La chef et les militants péquistes sont euphoriques depuis lundi soir. «Le Parti québécois est de retour!» s'est écriée Pauline Marois. Et d'espérer que cela augure un retour à l'avant-scène du projet souverainiste.

Pourtant, si les résultats de lundi ont dépassé les attentes, ils restent plutôt modestes. Avec 35% du vote, le PQ a recueilli un soutien plus important qu'en 2003 et 2007, mais il a moins bien fait que lors de tous les autres scrutins depuis celui de 1973.

 

Par ailleurs, rien n'indique une remontée de l'appui à l'indépendance. Selon le plus récent sondage CROP, seulement 37% des Québécois auraient voté OUI lors d'un référendum sur la souveraineté, un résultat inférieur à celui du référendum de 1980.

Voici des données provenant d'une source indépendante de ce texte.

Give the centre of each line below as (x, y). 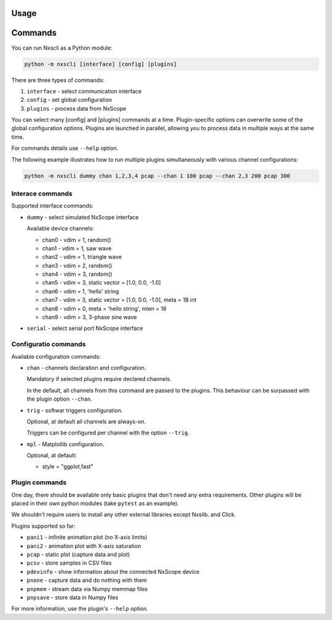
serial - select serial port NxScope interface (85, 328)
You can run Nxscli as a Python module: (62, 48)
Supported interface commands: (53, 206)
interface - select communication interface (84, 91)
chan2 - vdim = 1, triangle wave (82, 257)
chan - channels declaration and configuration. (86, 367)
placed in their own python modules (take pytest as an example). (95, 503)
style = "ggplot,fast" (68, 466)

Interrogés le mois dernier à savoir s'ils se considéraient souverainistes ou fédéralistes, seulement 21% des Québécois se sont dits souverainistes, contre 29% de fédéralistes et 36% qui ne s'associent à aucune de ces options. Chez les jeunes de 18 à 34 ans, à peine 18% s'identifient aux souverainistes.

On ne sent donc pas de vent favorable au Parti québécois ou à son projet. Pourtant, les indépendantistes ont bel et bien raison de se réjouir. C'est que les Québécois, sans adhérer au projet souverainiste comme tel, ont adopté la façon de penser des souverainistes. On en a vu une démonstration frappante lors de la dernière campagne provinciale.

La grande majorité des Québécois, même parmi les plus fédéralistes, ont perçu les charges du premier ministre Harper contre les «séparatistes» comme des attaques visant le Québec lui-même. Les souverainistes ont réussi à imposer leur vocabulaire, choisi pour des raisons stratégiques évidentes, de sorte que quiconque parle aujourd'hui de «séparatistes» est accusé d'insulter les Québécois. Pourtant, quelle faute a commise M. Harper? Pourquoi serait-il interdit au premier ministre du Canada de dénoncer en termes clairs un projet qui mènerait au démembrement du pays?

Les Québécois font le choix d'élire des députés du Bloc sans se soucier de leurs visées indépendantistes. C'est leur droit. Mais ils ne peuvent tout de même pas exiger que le reste du Canada demeure indifférent à l'objectif ultime de ces députés, au point même de les inviter à faire partie du gouvernement national!

Témoigne aussi de la domination du cadre de pensée souverainiste la transformation extrême de Jean Charest, dont le discours sur les «intérêts du Québec» diffère à peine de celui de Pauline Marois. M. Charest exige maintenant le rapatriement à Québec de toutes les institutions et de tous les budgets fédéraux dans le domaine de la culture. Difficile d'imaginer une revendication plus souverainiste que celle-là! En effet, il s'agit d'amputer le gouvernement canadien de toute capacité dans le domaine de la culture, domaine essentiel pour tout État national et où Ottawa a joué un rôle déterminant dans le développement de la culture québécoise.

Les Québécois ne sont pas souverainistes, mais ils en sont venus à voir le Canada avec les mêmes yeux que les souverainistes. Cette évolution témoigne de la déplorable faiblesse intellectuelle et organisationnelle des partis fédéraux au Québec. Et elle fournit au PQ un terreau extraordinairement fertile pour faire progresser son projet.